# AquaJournal #121



## Ben Belton (Mar 14, 2004)

Whoo Hooo!! Ricky Cain is all over AquaJournal #121. I'm in a few places, but not as much as Ricky.

Ben


----------



## david lim (Mar 30, 2004)

RIcky?!? I guess that's fitting for the halloween theme :0). haha....


----------



## niko (Jan 28, 2004)

AquaJournal to some, to others.. Halloween candy..

--Nikolay


----------



## Phil Edwards (Jan 22, 2004)

Very cool guys!


----------



## Ricky Cain (Jan 23, 2004)

*Well I'm late on this one*

Yes, I even speak Japanese in the issue.


----------



## Ben Belton (Mar 14, 2004)

All you have to do is add an "o" to the English word and the Japanese understand it.


----------



## Ricky Cain (Jan 23, 2004)

*月刊「アクア・ジャーナル」Vol.121発売のお知らせ "O"*

月刊「アクア・ジャーナル」vol.121は10月12日発売です。

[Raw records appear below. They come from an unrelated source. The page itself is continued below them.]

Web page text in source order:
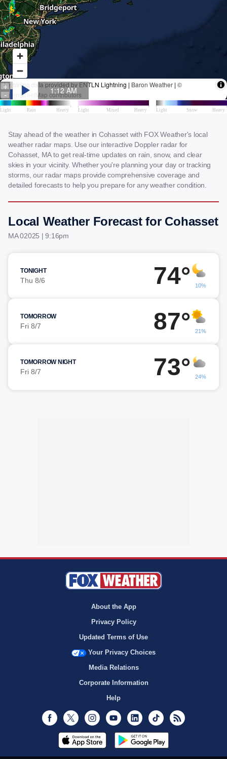
Stay ahead of the weather in Cohasset with FOX Weather's local
weather radar maps. Use our interactive Doppler radar for
Cohasset, MA to get real-time updates on rain, snow, and clear
skies in your vicinity. Whether you're planning your day or tracking
storms, our radar maps provide comprehensive coverage and
detailed forecasts to help you prepare for any weather condition.
Local Weather Forecast for Cohasset
MA 02025 | 9:16pm
TONIGHT
Thu 8/6 74° 10%
TOMORROW
Fri 8/7 87° 21%
TOMORROW NIGHT
Fri 8/7 73° 24%
About the App
Privacy Policy
Updated Terms of Use
Your Privacy Choices
Media Relations
Corporate Information
Help
Facebook
Twitter InstagramYoutubeLinkedInTikTok
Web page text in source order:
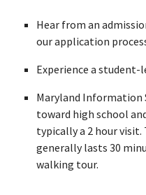
Hear from an
our application
Experience a student-
Maryland Information
toward high school
typically a 2 hour
generally lasts 30
walking tour.
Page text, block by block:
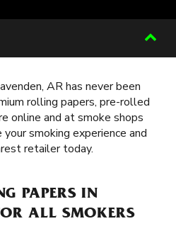
AR has never been
rolling papers, pre-rolled
online and at smoke shops
smoking experience and
retailer today.
PAPERS IN
ALL SMOKERS
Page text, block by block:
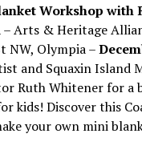
Workshop with
– Arts & Heritage
NW, Olympia –
and Squaxin Island
Ruth Whitener for a
kids! Discover this
your own mini
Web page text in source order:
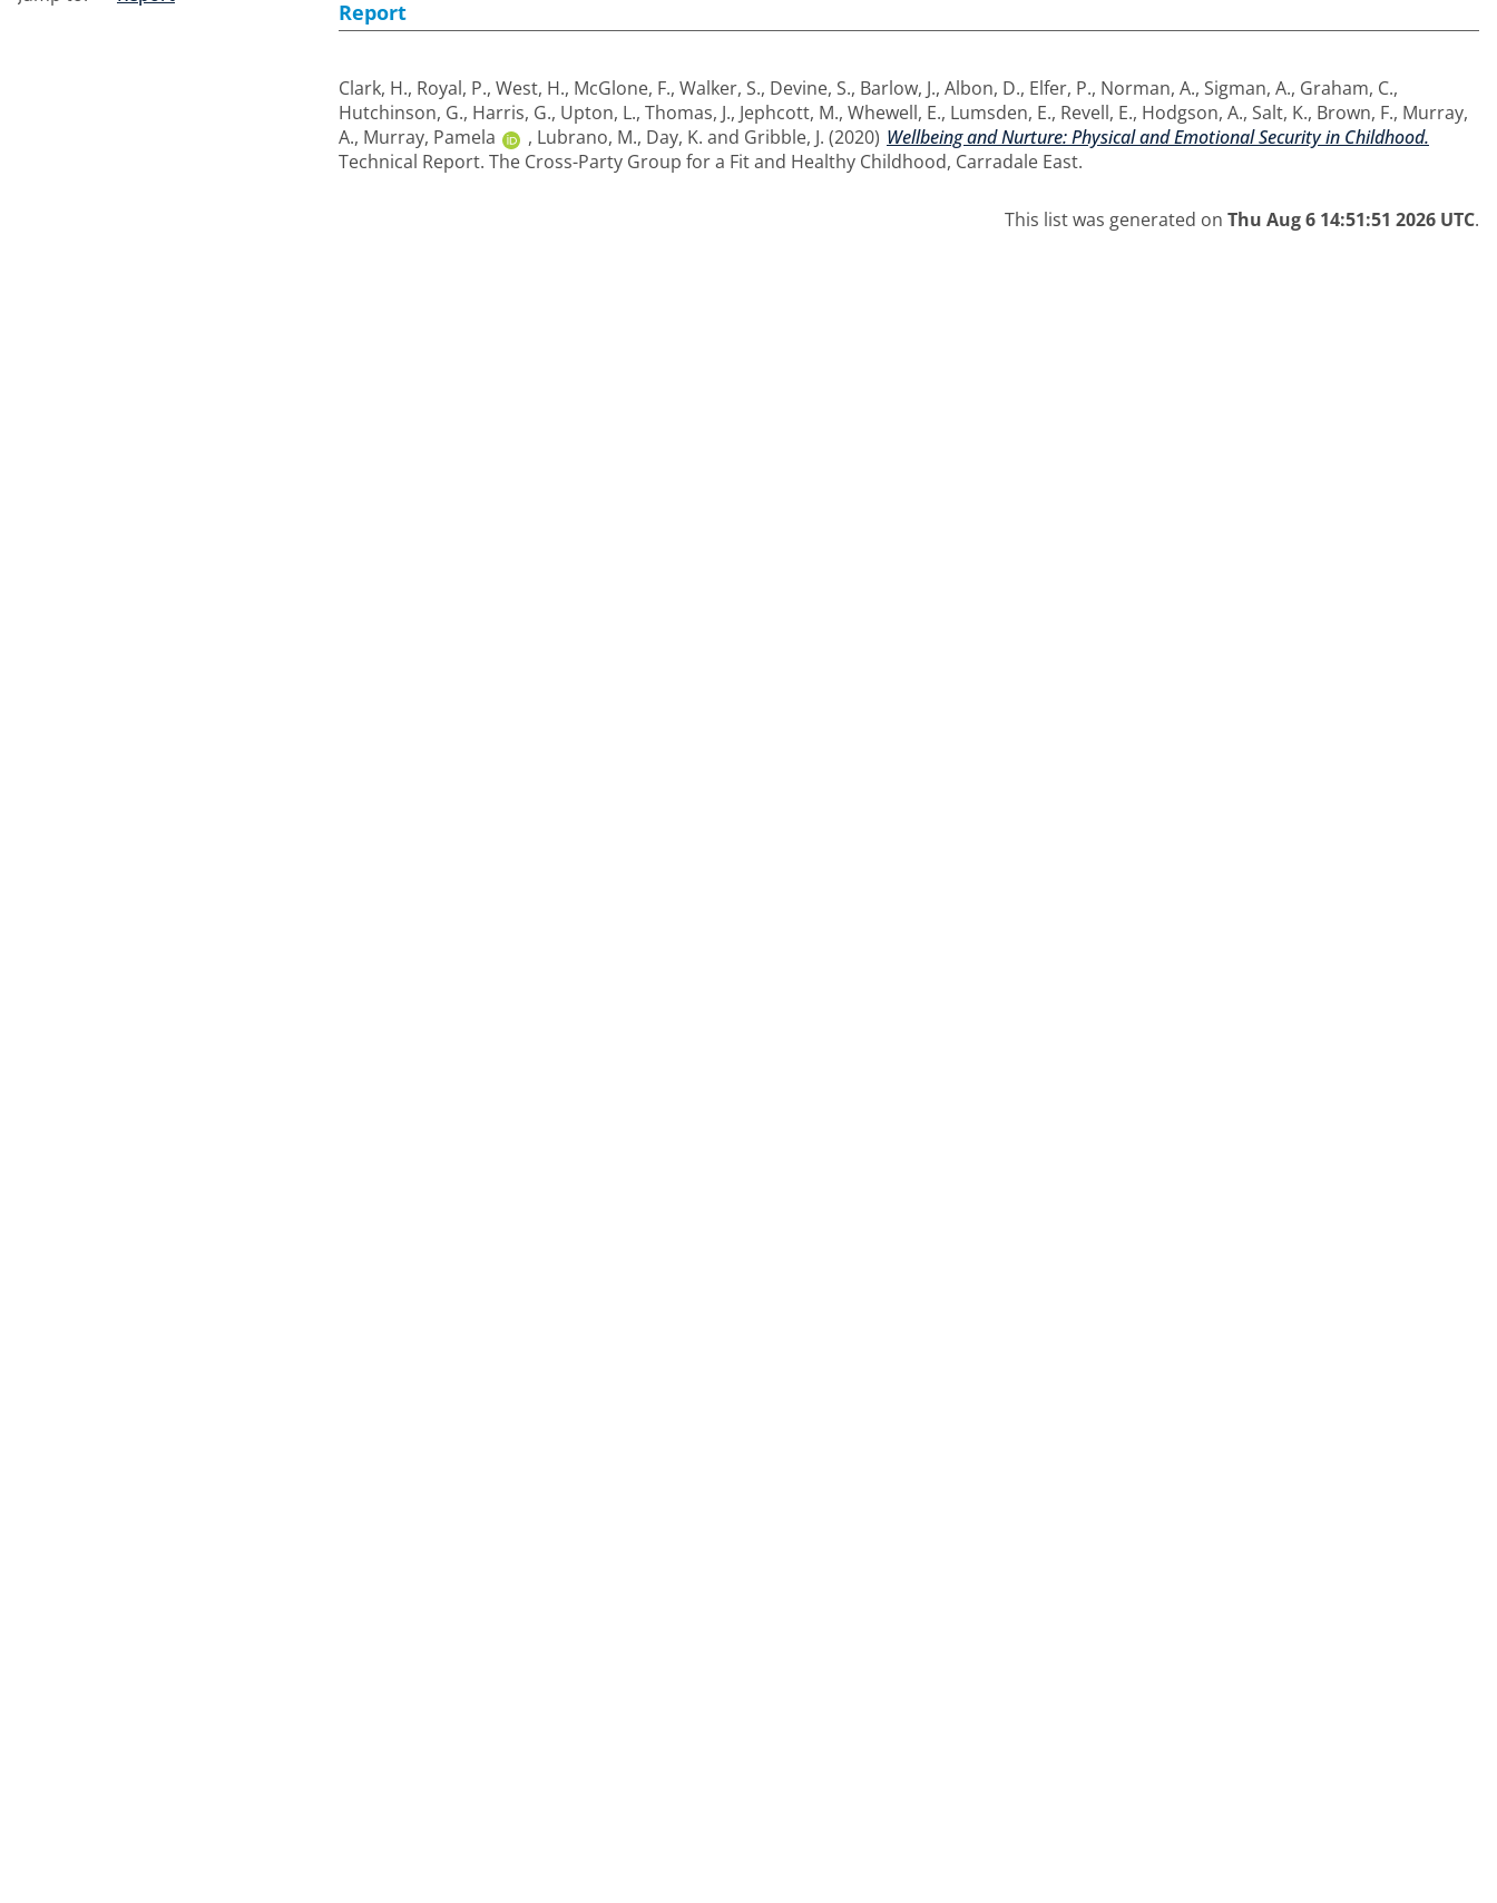
Report
Clark, H., Royal, P., West, H., McGlone, F., Walker, S., Devine, S., Barlow, J., Albon, D., Elfer, P., Norman, A., Sigman, A., Graham, C.,
Hutchinson, G., Harris, G., Upton, L., Thomas, J., Jephcott, M., Whewell, E., Lumsden, E., Revell, E., Hodgson, A., Salt, K., Brown, F., Murray,
A., Murray, Pamela , Lubrano, M., Day, K. and Gribble, J. (2020) Wellbeing and Nurture: Physical and Emotional Security in Childhood.
Technical Report. The Cross-Party Group for a Fit and Healthy Childhood, Carradale East.
This list was generated on Thu Aug 6 14:51:51 2026 UTC.
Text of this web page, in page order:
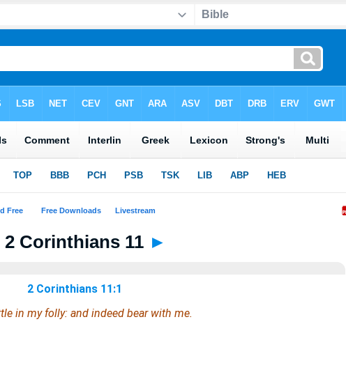
2 Corinthians 11 ►
2 Corinthians 11:1
in myfolly: and indeed bear with me.
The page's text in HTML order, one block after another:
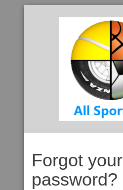
Forgot your
password?
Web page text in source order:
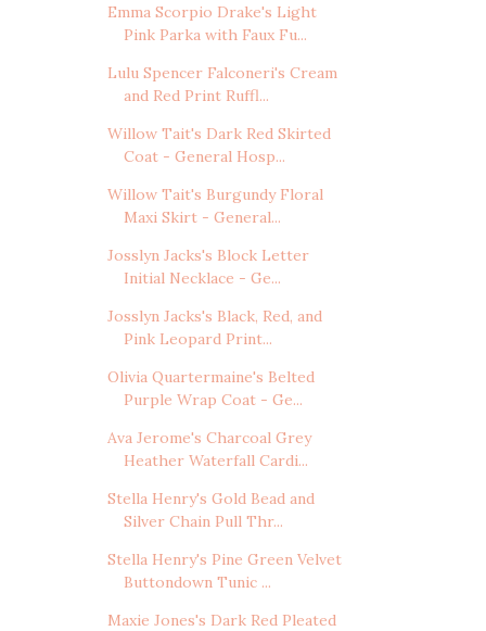
Emma Scorpio Drake's Light
Pink Parka with Faux Fu...
Lulu Spencer Falconeri's Cream
and Red Print Ruffl...
Willow Tait's Dark Red Skirted
Coat - General Hosp...
Willow Tait's Burgundy Floral
Maxi Skirt - General...
Josslyn Jacks's Block Letter
Initial Necklace - Ge...
Josslyn Jacks's Black, Red, and
Pink Leopard Print...
Olivia Quartermaine's Belted
Purple Wrap Coat - Ge...
Ava Jerome's Charcoal Grey
Heather Waterfall Cardi...
Stella Henry's Gold Bead and
Silver Chain Pull Thr...
Stella Henry's Pine Green Velvet
Buttondown Tunic ...
Maxie Jones's Dark Red Pleated
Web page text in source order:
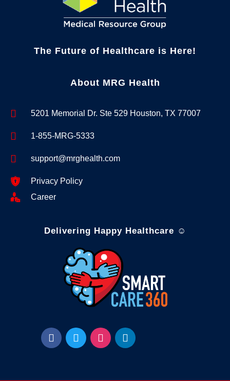
The Future of Healthcare is Here!
About MRG Health
5201 Memorial Dr. Ste 529 Houston, TX 77007
1-855-MRG-5333
support@mrghealth.com
Privacy Policy
Career
Delivering Happy Healthcare ☺
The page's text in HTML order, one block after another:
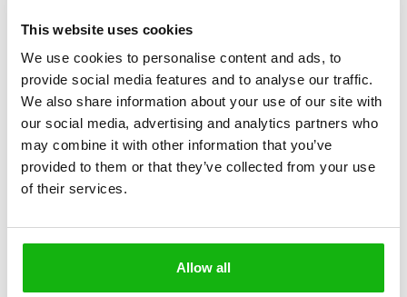
This website uses cookies
We use cookies to personalise content and ads, to
provide social media features and to analyse our traffic.
We also share information about your use of our site with
our social media, advertising and analytics partners who
may combine it with other information that you’ve
provided to them or that they’ve collected from your use
of their services.
Allow all
SERIES
Everyone knows that the world is filled with animals of
many different species living in all kinds of places and
behaving in all kinds of ways.
Everyone knows that the world is filled with animals of many
of ways. The series Investigation Underway is about those that
cause annoyance, or alternatively great delight, when they stray into
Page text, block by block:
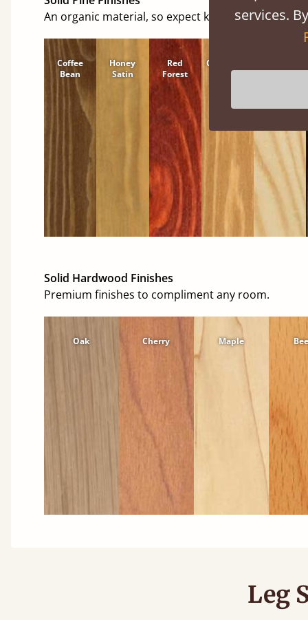
An organic material, so expect knots and character
Coffee
Bean
Honey
Satin
Red
Forest
Cinnamon
Solid Hardwood Finishes
Premium finishes to compliment any room.
Oak Cherry Maple
Leg
services.
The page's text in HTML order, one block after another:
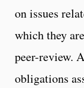
on issues
which they
peer-review.
obligations
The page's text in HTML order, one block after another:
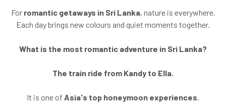
For romantic getaways in Sri Lanka, nature is everywhere.
Each day brings new colours and quiet moments together.
What is the most romantic adventure in Sri Lanka?
The train ride from Kandy to Ella.
It is one of Asia's top honeymoon experiences
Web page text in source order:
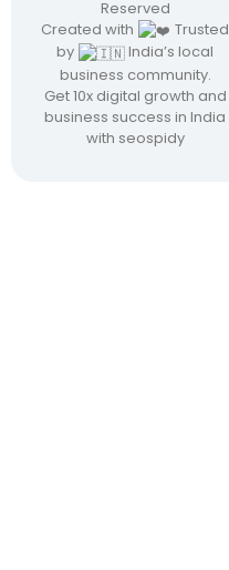
Reserved
Created with
Trusted
by
India’s local
business community.
Get 10x digital growth and
business success in India
with seospidy
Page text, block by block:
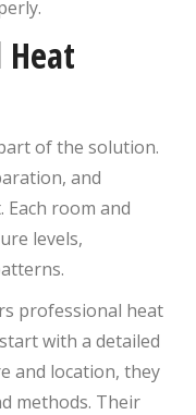
Heat
of the solution.
and
room and
levels,
professional heat
with a detailed
and location, they
methods. Their
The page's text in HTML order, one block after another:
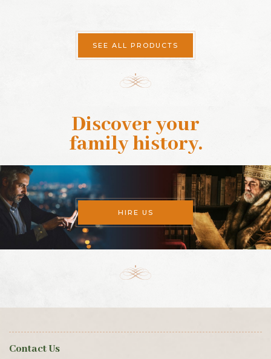
SEE ALL PRODUCTS
Discover your
family history.
HIRE US
Contact Us
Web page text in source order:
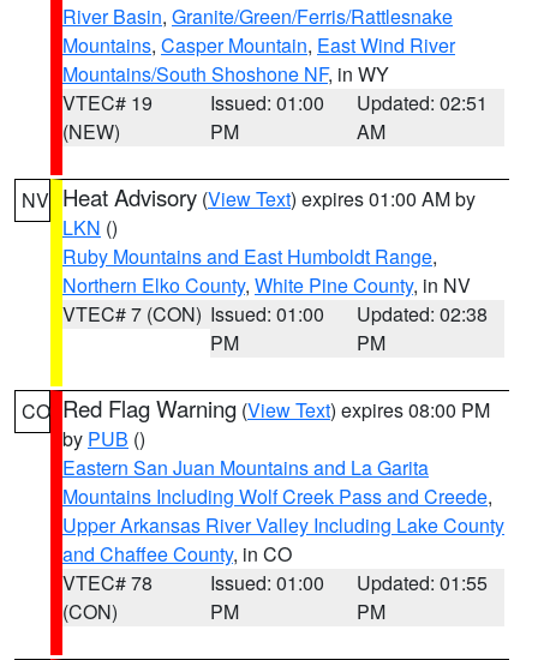
River Basin, Granite/Green/Ferris/Rattlesnake
Mountains, Casper Mountain, East Wind River
Mountains/South Shoshone NF, in WY
VTEC# 19
(NEW)
Issued: 01:00
PM
Updated: 02:51
AM
NV Heat Advisory (View Text) expires 01:00 AM by
LKN ()
Ruby Mountains and East Humboldt Range,
Northern Elko County, White Pine County, in NV
VTEC# 7 (CON) Issued: 01:00
PM
Updated: 02:38
PM
CO Red Flag Warning (View Text) expires 08:00 PM
by PUB ()
Eastern San Juan Mountains and La Garita
Mountains Including Wolf Creek Pass and Creede,
Upper Arkansas River Valley Including Lake County
and Chaffee County, in CO
VTEC# 78
(CON)
Issued: 01:00
PM
Updated: 01:55
PM
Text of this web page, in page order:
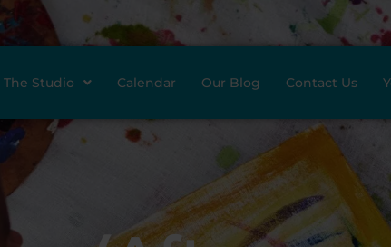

今回の特集は「水草レイアウト『上達』セミナー」と題し、先ごろ行われた「ネイチャーアクアリウム・パーティー2005」のセミナー模様を中心に水草レイアウトのポイントを解説します。「アクア・ジャーナル」Vol.121は、赤のロゴが目印です。
*"O"*

Now what does it say?


----------



## Ben Belton (Mar 14, 2004)

I said ad an "O" to the end of the English not Japanese.


----------